Task to carry out -
Although the data below contains pictures, please reproduce only its words, exactly.
**** Record set ****
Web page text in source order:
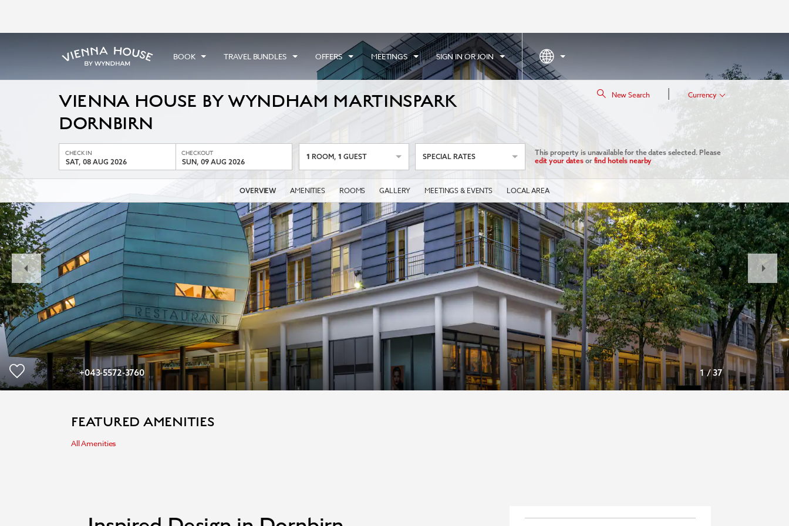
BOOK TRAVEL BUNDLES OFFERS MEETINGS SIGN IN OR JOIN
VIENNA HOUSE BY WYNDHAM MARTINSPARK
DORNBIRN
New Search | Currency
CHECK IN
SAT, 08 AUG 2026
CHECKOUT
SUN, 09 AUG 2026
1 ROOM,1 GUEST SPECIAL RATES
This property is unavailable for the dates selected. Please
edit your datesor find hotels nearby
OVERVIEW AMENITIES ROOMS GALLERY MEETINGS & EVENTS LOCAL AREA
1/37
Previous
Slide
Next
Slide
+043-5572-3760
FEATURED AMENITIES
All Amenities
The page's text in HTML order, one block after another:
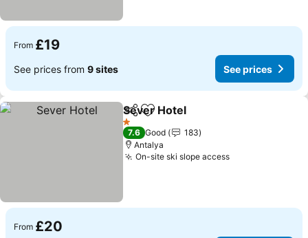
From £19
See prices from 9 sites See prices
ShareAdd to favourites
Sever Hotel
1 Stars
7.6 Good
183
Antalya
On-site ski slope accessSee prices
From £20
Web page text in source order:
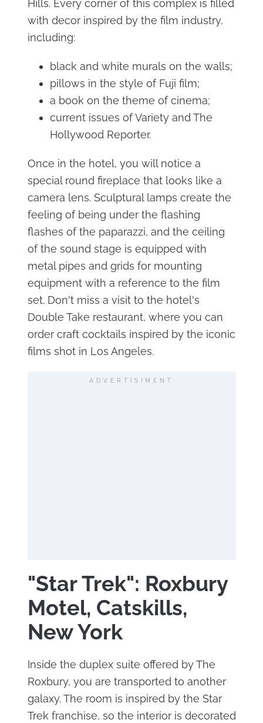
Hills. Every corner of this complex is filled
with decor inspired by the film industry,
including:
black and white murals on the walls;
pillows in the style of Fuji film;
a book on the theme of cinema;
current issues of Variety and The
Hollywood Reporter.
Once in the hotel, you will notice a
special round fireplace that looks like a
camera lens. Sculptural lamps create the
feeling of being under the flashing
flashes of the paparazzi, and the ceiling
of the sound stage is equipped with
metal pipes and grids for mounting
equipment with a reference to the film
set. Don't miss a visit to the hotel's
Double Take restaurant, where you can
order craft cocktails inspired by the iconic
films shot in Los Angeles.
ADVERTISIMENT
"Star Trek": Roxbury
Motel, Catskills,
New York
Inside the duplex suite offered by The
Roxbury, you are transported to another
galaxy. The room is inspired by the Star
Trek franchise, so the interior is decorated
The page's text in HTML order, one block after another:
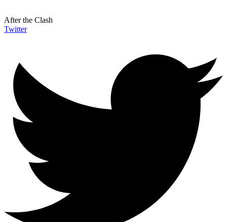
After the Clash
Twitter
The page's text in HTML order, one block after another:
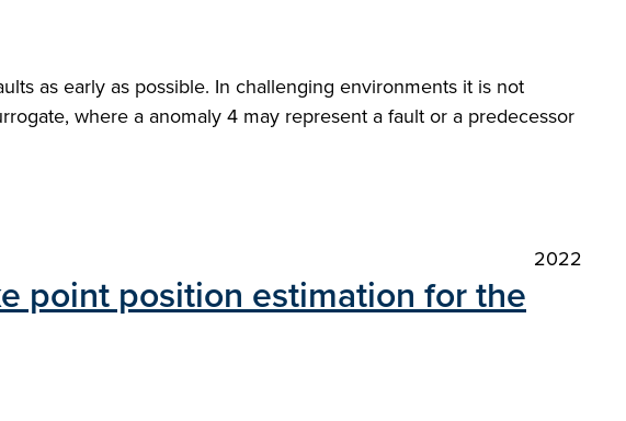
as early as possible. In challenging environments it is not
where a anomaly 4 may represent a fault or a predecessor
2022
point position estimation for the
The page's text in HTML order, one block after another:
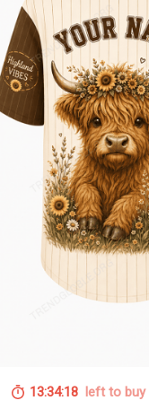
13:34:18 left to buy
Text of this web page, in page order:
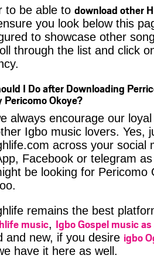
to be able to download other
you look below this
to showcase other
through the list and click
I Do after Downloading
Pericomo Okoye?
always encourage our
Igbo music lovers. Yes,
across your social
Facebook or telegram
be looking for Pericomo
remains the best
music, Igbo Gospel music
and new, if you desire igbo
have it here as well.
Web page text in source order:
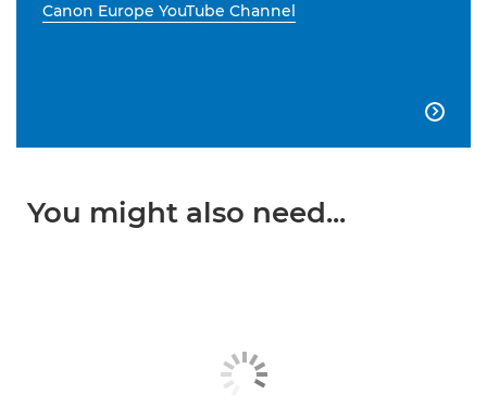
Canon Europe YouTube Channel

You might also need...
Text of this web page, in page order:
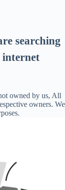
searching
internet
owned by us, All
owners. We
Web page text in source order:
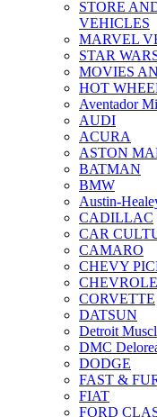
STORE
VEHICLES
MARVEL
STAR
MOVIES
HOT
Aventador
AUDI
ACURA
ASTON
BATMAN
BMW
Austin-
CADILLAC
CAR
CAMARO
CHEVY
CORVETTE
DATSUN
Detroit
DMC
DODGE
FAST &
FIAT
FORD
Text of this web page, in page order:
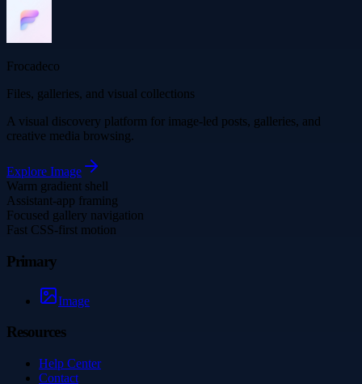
****
Finished task -
Web page text in source order:
BOOK TRAVEL BUNDLES OFFERS MEETINGS SIGN IN OR JOIN
VIENNA HOUSE BY WYNDHAM MARTINSPARK
DORNBIRN
New Search | Currency
CHECK IN
SAT, 08 AUG 2026
CHECKOUT
SUN, 09 AUG 2026
1 ROOM,1 GUEST SPECIAL RATES
This property is unavailable for the dates selected. Please
edit your datesor find hotels nearby
OVERVIEW AMENITIES ROOMS GALLERY MEETINGS & EVENTS LOCAL AREA
1/37
Previous
Slide
Next
Slide
+043-5572-3760
FEATURED AMENITIES
All Amenities
The page's text in HTML order, one block after another:
From £19
See prices from 9 sites See prices
ShareAdd to favourites
Sever Hotel
1 Stars
7.6 Good
183
Antalya
On-site ski slope accessSee prices
From £20
Web page text in source order:
Hills. Every corner of this complex is filled
with decor inspired by the film industry,
including:
black and white murals on the walls;
pillows in the style of Fuji film;
a book on the theme of cinema;
current issues of Variety and The
Hollywood Reporter.
Once in the hotel, you will notice a
special round fireplace that looks like a
camera lens. Sculptural lamps create the
feeling of being under the flashing
flashes of the paparazzi, and the ceiling
of the sound stage is equipped with
metal pipes and grids for mounting
equipment with a reference to the film
set. Don't miss a visit to the hotel's
Double Take restaurant, where you can
order craft cocktails inspired by the iconic
films shot in Los Angeles.
ADVERTISIMENT
"Star Trek": Roxbury
Motel, Catskills,
New York
Inside the duplex suite offered by The
Roxbury, you are transported to another
galaxy. The room is inspired by the Star
Trek franchise, so the interior is decorated
The page's text in HTML order, one block after another:
After the Clash
Twitter
The page's text in HTML order, one block after another:
as early as possible. In challenging environments it is not
where a anomaly 4 may represent a fault or a predecessor
2022
point position estimation for the
The page's text in HTML order, one block after another:
13:34:18 left to buy
Text of this web page, in page order:
to be able to download other
you look below this
to showcase other
through the list and click
I Do after Downloading
Pericomo Okoye?
always encourage our
Igbo music lovers. Yes,
across your social
Facebook or telegram
be looking for Pericomo
remains the best
music, Igbo Gospel music
and new, if you desire igbo
have it here as well.
Web page text in source order:
Canon Europe YouTube Channel

You might also need...
Text of this web page, in page order:
searching
internet
owned by us, All
owners. We
Web page text in source order:
STORE
VEHICLES
MARVEL
STAR
MOVIES
HOT
Aventador
AUDI
ACURA
ASTON
BATMAN
BMW
Austin-
CADILLAC
CAR
CAMARO
CHEVY
CORVETTE
DATSUN
Detroit
DMC
DODGE
FAST &
FIAT
FORD
Text of this web page, in page order:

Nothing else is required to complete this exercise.